In January of 1946, brother Arthur was mustered out of the service and returned home having safely come through the dangers of war as a battlefield surgeon, much to the relief and happiness of father and mother and the rest of the family. I continued to serve in the 545th O.M Depot Company in Inchon, below the 38 parallel in South Korea, as part of the US Army of Occupation, while the Russian Army was occupying North Korea, above the 38th parallel. Our future at that time was still unknown. As far as we, who were part of the American Army of Occupation, holding the fort in South Korea, were concerned, we were still in the service for the duration! However, since hostilities with Japan had ended with the surrender in September, the minds of both mother and father about my safety had been eased and, of course, they were overjoyed to have Arthur back home and back in a surgical residency at St. Vincent Charity Hospital in Cleveland.

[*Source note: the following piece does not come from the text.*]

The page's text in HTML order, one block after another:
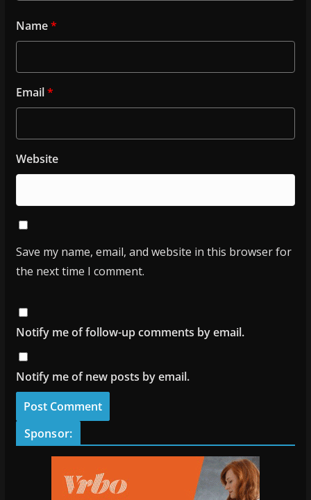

By the end of 1945, many of the South Koreans began to ask us, “when are you going home?” This was natural. After all who in any land would want to have foreign troops in their country for any length of time? It was not because we were creating any problems for them at the time. It was, as I believed then, and still do now, the normal reaction of a patriot of any nation! About that time, we learned that President Harry Truman had issued a directive for downsizing the Army and had setup a point system for gradually getting citizen soldiers out of the service and back home as soon as possible. In early February, I received word that I had finally accumulated the required number of points to be mustered out of the service along with a number of others in my unit. We were sent to an evacuation station at the Port of Inchon for processing out. We boarded troop ship US Admiral Eberle on February 14 and sailed for home on February 18. We arrived at the port of Seattle in the State of Washington on March 1, where we went through the first stages of the discharge process. On March 5, we were sent on to the Separation Center at Camp Atterbury, Indiana on a slow moving troop train, which took four days to get there because of the many unexplained stops that we had to make along the way! We arrived there on the 9th of March. It seemed like there were thousands of us there waiting to be discharged. It took five days for me to get processed through! However, at long last I finally got my Honorable Discharge papers early on the morning of March 14, given my mustering out pay, and train fare to Cleveland, Ohio. “I was finally on my way home, a civilian again!”

I arrived at the Cleveland Union Terminal at 7:30 A.M. on the morning of March 151 1946. Whenever I have walked or driven by that great tower of a building in the years that have passed since my arrival on that morning, I have felt that same sense of exhilaration and sense of freedom that I felt on that morning! I can see myself, in olive drab striding up the ramp of the main concourse, as it was at the time, feeling fit and full of vim and vigor, carrying only a brown leather shaving kit that brother Nick had given me when I left that same terminal almost three years before! I had left all other military” impedimenta behind! By the way, 64 My Father Was a Tailor I still have that old leather kit and I still carry it with me when I go on trips. It has become an icon for me, a symbol, because it went with me as an important part of my gear from basic training, through six Army Camps, to the Asiatic/Pacific Theater and back home!

When I came out of the Terminal Building, and got my first glimpse of Public Square, the sun was shining and the sky was clear blue, without a cloud to mar its azure beauty. I stood in the middle of the sidewalk, gaping at every part of the Square as people scurried around me, on their way to work. I asked a gentleman whether the Lorain Avenue street car still stopped on the square directly across from the Terminal? He nodded, at the same time pointing to the street car that was arriving at that very moment across the way. I thanked him and ran across the street just in time to board it for the last leg of my journey home.